Manufacturing Industry
Excessive cetane additization could harm USLD stability
Diesel Fuel News, Nov 24, 2003 by Jack Peckham
Pittsburgh -- Putting very large doses of cetane improver (such as 20,000 parts per million of 2EHN) into ultra-low sulfur diesel (ULSD) could cause fuel instability and filter plugging, a research project at Cummins found.
However, "it's not an issue with normal dosing" of octane improver, as now-retired Cummins researcher Dave Stehouwer explained to us in an interview following his presentation of a paper (SAE 2003-01-3140) at Society of Automotive Engineers powertrain conference here.
The main point of the SAE paper is to alert refiners, pipelines and marketers to the possibility of harmful interactions caused by certain fuel additives. Example: Dimer-acids used as pipeline corrosion inhibitors or as lubricity improver can react with certain lube additives to plug fuel filters (see Diesel Fuel News 11/10/03, p9). Fortunately, no-harm alternative lubricity improvers are available.
Likewise, going way overboard on octane improver dosing--either from accident or ignorance--could lead to fuel system problems, the research paper shows.
Tests involved ordinary 400-ppm sulfur fuel, a commercial ULSD fuel (BP's "ECD,") a research ULSD fuel (from Phillips) and a 20% blend of biodiesel in a 300-ppm sulfur non-road commercial diesel fuel. All were additized with 20,000 ppm of 2EHN to accelerate instability for the test.
~Biodiesel The "Least Stable" Among Fuels
The "least stable sample is the B20 biodiesel even [though] it contains a substantial amount of sulfur," the researchers found. "We conclude that the instability of B20 biodiesel blend with off-highway diesel fuel comes from an acid-catalyzed hydrolysis of the ester components from the biodiesel."
Nor are problems likely to arise solely from the deliberate mixing of used oil with fuel, as with the Cummins "Centinel" recycling system. While that system results in about a 3,000-ppm dose of lube oil in fuel, the newer high-pressure fuel injection systems also result in about 1,000-ppm of lube in fuel, Stehouwer explains.

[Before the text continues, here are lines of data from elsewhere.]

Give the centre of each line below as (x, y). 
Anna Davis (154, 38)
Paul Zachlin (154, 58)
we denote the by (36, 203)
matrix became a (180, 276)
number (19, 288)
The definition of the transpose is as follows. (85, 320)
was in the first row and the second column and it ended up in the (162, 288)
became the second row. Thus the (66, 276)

A separate test of cetane improver in 20% biodiesel blend (B20) found even worse instability problems, the researchers found. This is of special concern because modern high-pressure injection systems circulate a lot of fuel through hot injectors (as a heat sink) for return to storage tank.

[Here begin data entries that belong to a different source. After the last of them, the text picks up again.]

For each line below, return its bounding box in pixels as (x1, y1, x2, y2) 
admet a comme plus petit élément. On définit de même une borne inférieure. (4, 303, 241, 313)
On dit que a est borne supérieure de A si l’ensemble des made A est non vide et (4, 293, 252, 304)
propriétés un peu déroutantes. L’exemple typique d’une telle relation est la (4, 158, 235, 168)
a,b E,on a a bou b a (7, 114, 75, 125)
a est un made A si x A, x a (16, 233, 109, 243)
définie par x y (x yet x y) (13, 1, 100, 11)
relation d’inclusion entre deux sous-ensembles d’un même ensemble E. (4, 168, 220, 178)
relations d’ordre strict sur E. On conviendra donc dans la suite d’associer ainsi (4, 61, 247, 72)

That's why engine makers are pressing for a tough thermal stability limit in American Society for Testing & Materials (ASTM) D975 diesel fuel standard, as well as similarly tough thermal stability limits for biodiesel blends.
With diesel fuel, careful fuel blending and proper additization could avoid stability problems, Stehouwer points out. Otherwise, thermally-unstable fuels could form gums that could plug filters and cause injectors to stick, resulting in costly repairs, he said.